I am a member of the taskforce that is developing implementation plans for the National Pain Strategy. The optimal use of opioid medication is one of the many issues the taskforce is charged to address. Speaking in no way offically for the task force, my efforts to educate myself further in this area has led me to a jaundiced personal observation about how medications are researched.
The critical questions regarding opioids are whether they relieve acute pain, whether they relieve long-term pain, and whether they have long-term negative effects (e.g., addiction, hormonal disruption, hyperalgesia). To engage these questions, I recently read two widely-cited reviews of the literature, one by Jane Ballantyne and Naomi Shin and the other by Andrea Furlan and colleagues.
Both are thoughtful, well-written reviews that demonstrate that rigorous clinical trials are common in this area. However, the evidence base is almost useless for answering questions about the long-term costs and benefits of opioid medications. In the 41 randomized clinical trials that Furlan et al. review, the impact of the medication was evaluated for an average of only 5 weeks. That’s enough to show acute pain relief effects, but leaves us in the dark about what happens to the millions of people who take these medications over longer periods.
None of this is unique to the study of pain medication. Anti-depressants, which are prescribed long-term to tens of millions of people, are typically evaluated in 12 week trials.

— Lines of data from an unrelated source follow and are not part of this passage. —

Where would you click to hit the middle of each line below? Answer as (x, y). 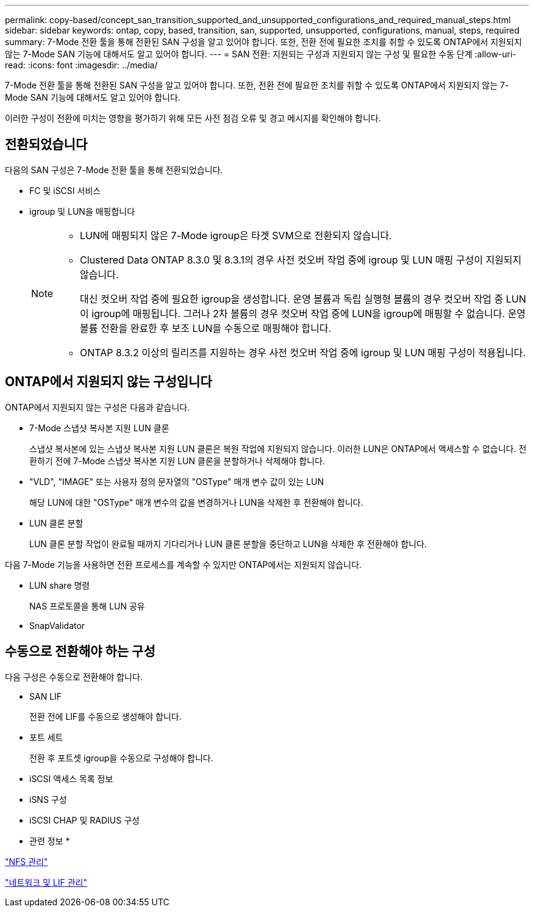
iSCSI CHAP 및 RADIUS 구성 (84, 820)
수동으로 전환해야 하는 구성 (80, 652)
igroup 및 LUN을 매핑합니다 (82, 211)
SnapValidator (57, 625)
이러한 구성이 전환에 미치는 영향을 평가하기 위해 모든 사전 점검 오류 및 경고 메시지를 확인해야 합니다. (193, 118)
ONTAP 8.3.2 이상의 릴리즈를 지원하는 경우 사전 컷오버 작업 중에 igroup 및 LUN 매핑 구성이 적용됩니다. (303, 352)
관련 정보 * (50, 841)
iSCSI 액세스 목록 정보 (71, 778)

I suspect experts in cardiology, rheumatology and endocrinology could provide examples in their own areas of medications that are widely prescribed for the long term but only evaluated in the short term.

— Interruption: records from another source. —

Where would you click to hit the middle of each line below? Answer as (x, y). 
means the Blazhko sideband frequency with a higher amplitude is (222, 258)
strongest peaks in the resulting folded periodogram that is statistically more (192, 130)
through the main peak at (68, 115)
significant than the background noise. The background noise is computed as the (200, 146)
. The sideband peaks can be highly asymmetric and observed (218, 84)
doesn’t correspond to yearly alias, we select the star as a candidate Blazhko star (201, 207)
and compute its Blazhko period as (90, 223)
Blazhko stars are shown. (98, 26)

The primary reason for the short-termism of pharmaceutical research is that much of it is funded by the industry itself. Short-term studies are cheaper and meet the FDA requirements for demonstrating efficacy. If there are long-term problems with a medication a company is developing, it would be economically foolish of them to design a study that would reveal them.

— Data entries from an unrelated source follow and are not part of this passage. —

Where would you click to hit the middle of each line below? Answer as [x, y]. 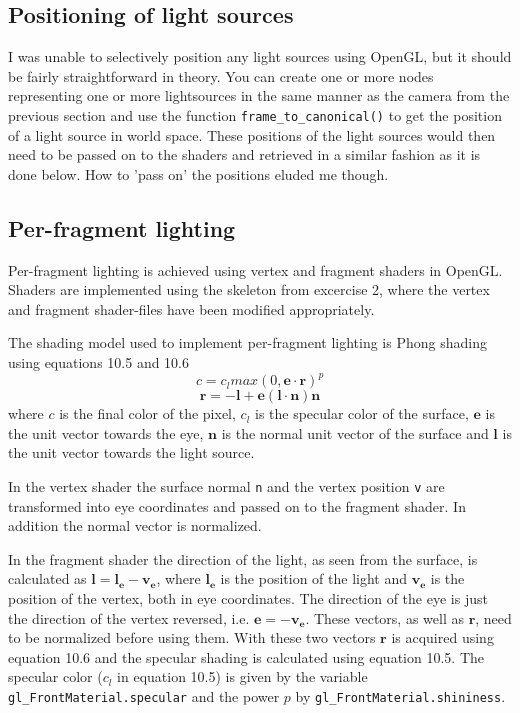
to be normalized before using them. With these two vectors [192, 637]
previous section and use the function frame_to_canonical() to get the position [255, 114]
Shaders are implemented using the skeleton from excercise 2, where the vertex [249, 289]
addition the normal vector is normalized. [135, 525]
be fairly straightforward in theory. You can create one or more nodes [221, 75]
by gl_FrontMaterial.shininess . [400, 695]
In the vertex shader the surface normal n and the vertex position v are [226, 485]
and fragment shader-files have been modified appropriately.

The public of course has a different balance of interests and cares what happens to its health beyond a 5 or 12 week window. But public research money to pursue those interests scientifically is drying up, meaning that we will continue to learn about the long-term effects of many medications only by nervously watching what happens when millions of people take them in the course of receiving health care. That’s no way to protect the public health.